EXERCISE INSTRUCTIONS: Restate the lines exactly, starting at the line that contains "hashids will also" and finishing with the final line of the records.

● ● ● ● ● ● ●

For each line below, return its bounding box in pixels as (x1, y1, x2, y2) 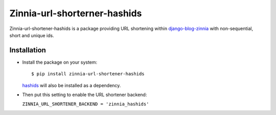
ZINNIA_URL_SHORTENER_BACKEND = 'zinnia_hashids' (22, 101, 149, 107)
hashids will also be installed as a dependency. (22, 82, 121, 89)
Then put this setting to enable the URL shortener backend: (22, 92, 147, 98)
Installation (9, 46, 46, 54)
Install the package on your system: (22, 59, 98, 65)
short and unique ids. (9, 32, 54, 38)
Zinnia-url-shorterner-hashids (9, 8, 142, 19)
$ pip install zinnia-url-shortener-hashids (31, 71, 145, 77)

● ● ● ● ● ● ●

RESULT OF THIS TASK:
hashids will also be installed as a dependency. (22, 82, 121, 89)
Then put this setting to enable the URL shortener backend: (22, 92, 147, 98)
Installation (9, 46, 46, 54)
Install the package on your system: (22, 59, 98, 65)
short and unique ids. (9, 32, 54, 38)
Zinnia-url-shorterner-hashids (9, 8, 142, 19)
$ pip install zinnia-url-shortener-hashids (31, 71, 145, 77)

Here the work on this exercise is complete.